I'm like, dancing into the space the drums leave [...] where that silence lies, that huge silence, those moments and spaces the drums are asking you to fill. I dance to breathe but often I dance until I'm breathless [...] and I can feel all of me, all those parts of me I can't always feel, I don't feel like I'm allowed to. [...] I make a little world for myself, and I live.

But you are home, amongst the melody, slipping into percussive breaks, breathing easy.

What is even more poignant is that these breaks in the rhythm are always in reference to Black music, predominantly jazz and hip hop. The characters find their most authentic selves in art that was made by people who understand their human experience. This directly contrasts the moments in which our narrator feels most stifled and unable to breathe: when he is being perceived by white people - most often white people in power, such as the police - and being judged at surface level rather than being truly seen (another theme of the novel). He is most able to express his joy and connect with his own art when he is surrounded by other expressions of Blackness.

I guess I'm always trying to make things which are reflective of Black music, which, to me, is some of the greatest expression of Blackness - that ability to capture and portray a rhythm.
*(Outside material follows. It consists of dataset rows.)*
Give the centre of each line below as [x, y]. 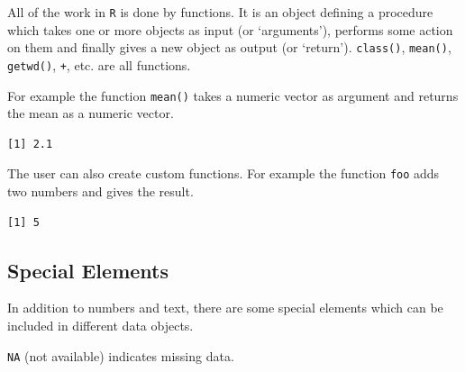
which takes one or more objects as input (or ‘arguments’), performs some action [230, 29]
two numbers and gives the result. [100, 191]
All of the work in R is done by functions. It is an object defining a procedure [220, 12]
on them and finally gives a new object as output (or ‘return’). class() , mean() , [229, 47]
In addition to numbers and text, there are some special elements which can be [225, 308]
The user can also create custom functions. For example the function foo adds [223, 173]
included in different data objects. [100, 326]
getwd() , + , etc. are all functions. [99, 64]
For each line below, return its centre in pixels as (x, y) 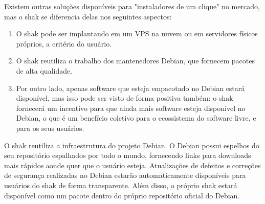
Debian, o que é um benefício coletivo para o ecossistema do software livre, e (136, 118)
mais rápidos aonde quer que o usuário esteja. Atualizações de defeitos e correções (132, 165)
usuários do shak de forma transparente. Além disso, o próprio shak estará (121, 185)
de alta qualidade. (44, 70)
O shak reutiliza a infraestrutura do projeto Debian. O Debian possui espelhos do (132, 145)
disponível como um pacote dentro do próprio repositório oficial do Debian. (122, 195)
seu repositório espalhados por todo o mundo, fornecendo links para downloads (128, 155)
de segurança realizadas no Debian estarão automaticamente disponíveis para (125, 175)
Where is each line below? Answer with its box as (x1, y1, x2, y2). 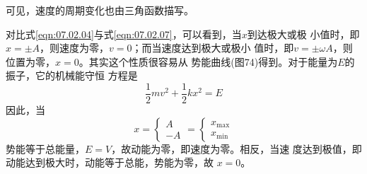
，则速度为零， (40, 40, 110, 55)
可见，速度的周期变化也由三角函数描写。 (6, 3, 194, 17)
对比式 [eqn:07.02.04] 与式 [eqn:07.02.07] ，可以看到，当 (6, 26, 242, 41)
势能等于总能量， (6, 141, 85, 156)
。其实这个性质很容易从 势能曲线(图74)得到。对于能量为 (78, 54, 338, 69)
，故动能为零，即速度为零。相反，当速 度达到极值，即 (111, 141, 362, 156)
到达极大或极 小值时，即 (247, 26, 360, 41)
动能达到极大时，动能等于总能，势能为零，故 (6, 155, 214, 170)
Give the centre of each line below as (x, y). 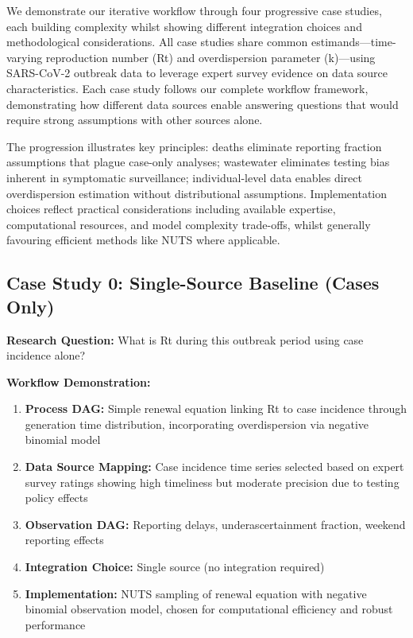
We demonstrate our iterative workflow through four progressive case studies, (194, 10)
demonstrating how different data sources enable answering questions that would (203, 104)
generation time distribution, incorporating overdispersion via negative (197, 424)
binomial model (63, 440)
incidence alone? (46, 355)
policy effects (56, 498)
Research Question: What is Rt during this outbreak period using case (185, 339)
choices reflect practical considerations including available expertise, (171, 209)
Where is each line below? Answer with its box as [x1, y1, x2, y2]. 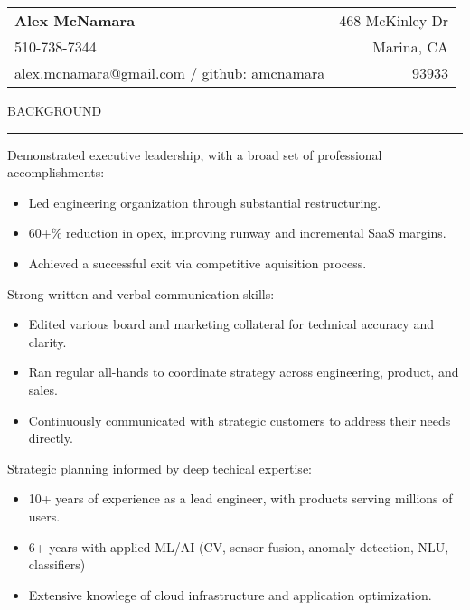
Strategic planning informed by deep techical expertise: [7, 458, 312, 477]
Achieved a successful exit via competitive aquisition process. [28, 253, 367, 272]
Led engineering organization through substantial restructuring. [28, 192, 381, 211]
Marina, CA [372, 36, 448, 57]
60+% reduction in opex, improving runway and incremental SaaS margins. [28, 223, 446, 242]
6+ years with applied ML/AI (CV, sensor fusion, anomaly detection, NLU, [28, 537, 449, 556]
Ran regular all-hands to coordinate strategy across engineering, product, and [28, 362, 459, 381]
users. [28, 506, 61, 525]
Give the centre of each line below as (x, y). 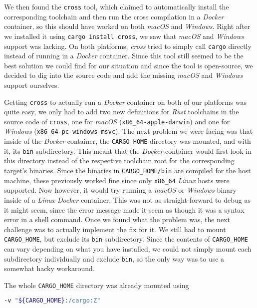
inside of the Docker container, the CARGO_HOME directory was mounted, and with (128, 141)
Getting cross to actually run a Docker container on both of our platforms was (126, 102)
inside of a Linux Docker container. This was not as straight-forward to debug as (127, 199)
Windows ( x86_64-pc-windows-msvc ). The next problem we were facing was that (128, 131)
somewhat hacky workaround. (49, 268)
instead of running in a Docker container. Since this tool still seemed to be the (124, 56)
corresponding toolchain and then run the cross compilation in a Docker (114, 16)
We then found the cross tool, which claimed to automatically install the (117, 6)
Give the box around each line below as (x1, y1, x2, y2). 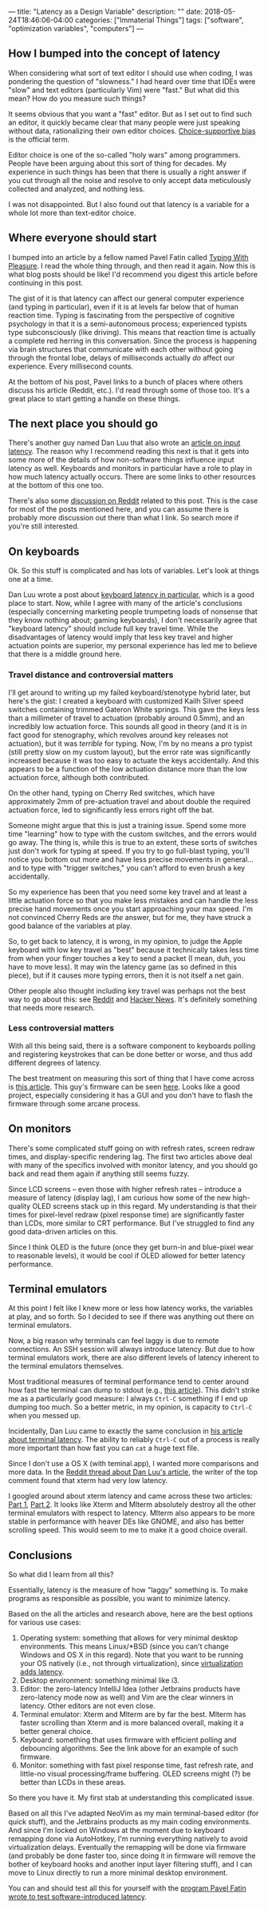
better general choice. (19, 1727, 93, 1736)
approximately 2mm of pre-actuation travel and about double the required (8, 796, 251, 806)
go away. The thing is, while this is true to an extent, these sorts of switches (8, 837, 258, 847)
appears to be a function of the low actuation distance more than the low (8, 763, 247, 774)
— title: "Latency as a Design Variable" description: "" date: (8, 7, 203, 16)
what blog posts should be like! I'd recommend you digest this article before (8, 269, 258, 279)
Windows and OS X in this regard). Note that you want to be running (19, 1650, 243, 1660)
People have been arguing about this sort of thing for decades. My (8, 158, 227, 168)
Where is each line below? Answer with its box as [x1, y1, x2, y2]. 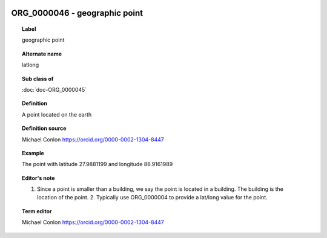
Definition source [22, 124, 67, 132]
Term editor [22, 207, 52, 214]
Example [22, 149, 45, 156]
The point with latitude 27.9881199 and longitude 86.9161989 [22, 161, 173, 168]
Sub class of [22, 75, 54, 82]
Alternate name [22, 50, 62, 57]
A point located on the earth [22, 111, 92, 118]
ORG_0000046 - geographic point [11, 8, 144, 18]
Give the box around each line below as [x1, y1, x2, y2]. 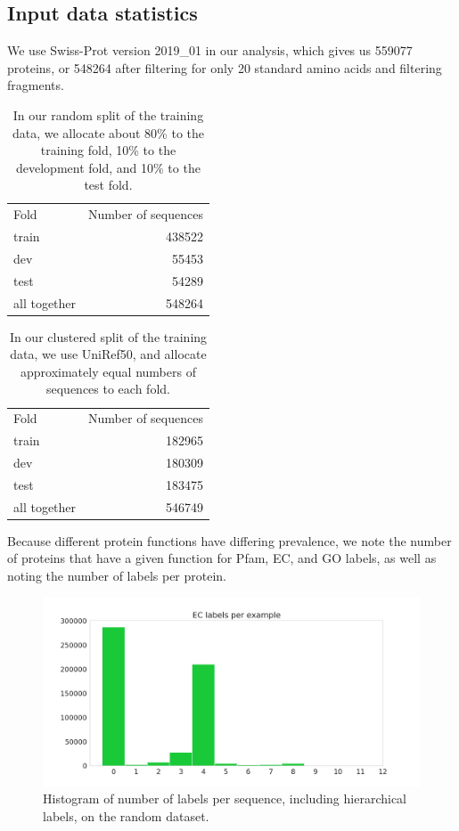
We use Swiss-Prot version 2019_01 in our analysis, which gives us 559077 [7, 41, 413, 60]
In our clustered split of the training [9, 327, 208, 346]
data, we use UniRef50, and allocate [10, 345, 207, 363]
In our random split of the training [12, 105, 204, 124]
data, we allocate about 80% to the [12, 123, 204, 142]
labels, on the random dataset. [43, 806, 209, 825]
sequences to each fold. [45, 379, 170, 398]
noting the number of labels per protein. [7, 566, 227, 584]
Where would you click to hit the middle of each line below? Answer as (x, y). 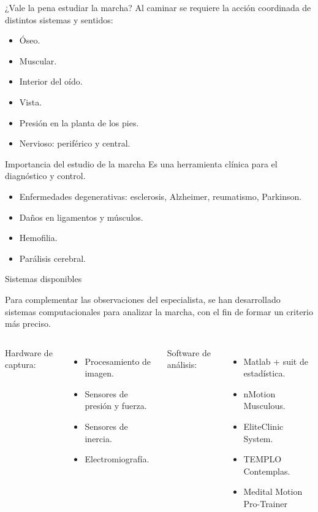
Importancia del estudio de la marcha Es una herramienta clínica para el (141, 163)
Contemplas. (267, 471)
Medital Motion (273, 491)
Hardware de (29, 352)
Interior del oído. (51, 81)
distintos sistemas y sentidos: (59, 19)
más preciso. (28, 323)
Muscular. (38, 60)
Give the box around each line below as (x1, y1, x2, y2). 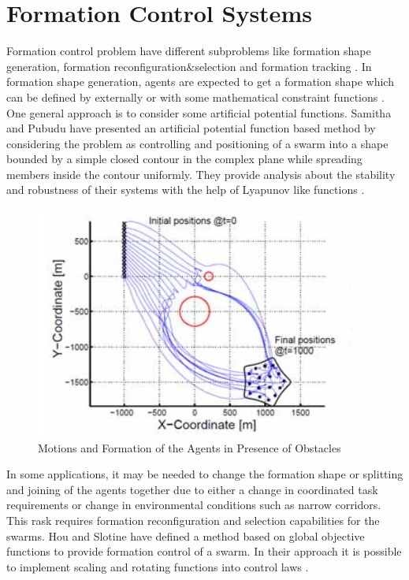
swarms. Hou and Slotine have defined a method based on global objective (6, 527, 365, 544)
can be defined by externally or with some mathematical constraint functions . (6, 88, 385, 105)
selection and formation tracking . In (195, 58, 372, 74)
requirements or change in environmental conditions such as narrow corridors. (6, 496, 381, 513)
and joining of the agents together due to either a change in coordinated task (6, 481, 378, 497)
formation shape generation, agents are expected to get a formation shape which (6, 73, 394, 90)
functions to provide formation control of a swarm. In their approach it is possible (6, 543, 402, 560)
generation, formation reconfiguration (6, 58, 187, 74)
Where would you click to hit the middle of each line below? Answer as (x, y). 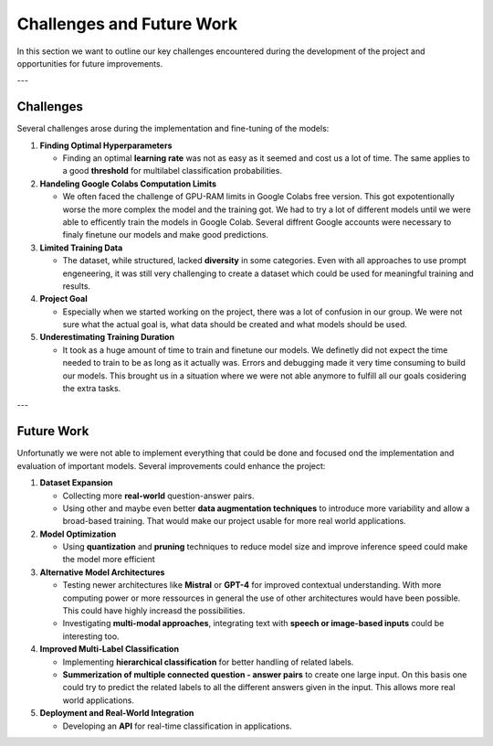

So maybe motion is the wrong word, rhythm is better.

And this motif carries through to the end, where the narrator and his girlfriend are reflected in Roy DeCarava's Couple Dancing; a photo where Nelson describes the two figures as "pressed close, rhythm captured in the stillness." Once again, reiterating that the characters are able to find this quiet, this stillness where they can breathe, in the presence of the other.

Favourite Quotes:
You would soon learn that love made you worry, but it also made you beautiful. Love made you Black, as in, you were most coloured when in her presence.

But when you hear music, and something, something takes you, closes your eyes, moves your feet, hips, shoulders, bobs your head, reaches inwards, invites you to do the same, leads you, if only for a moment, towards something else which has no name, needs no name, do you question it? Or do you dance, even when you don't know the song?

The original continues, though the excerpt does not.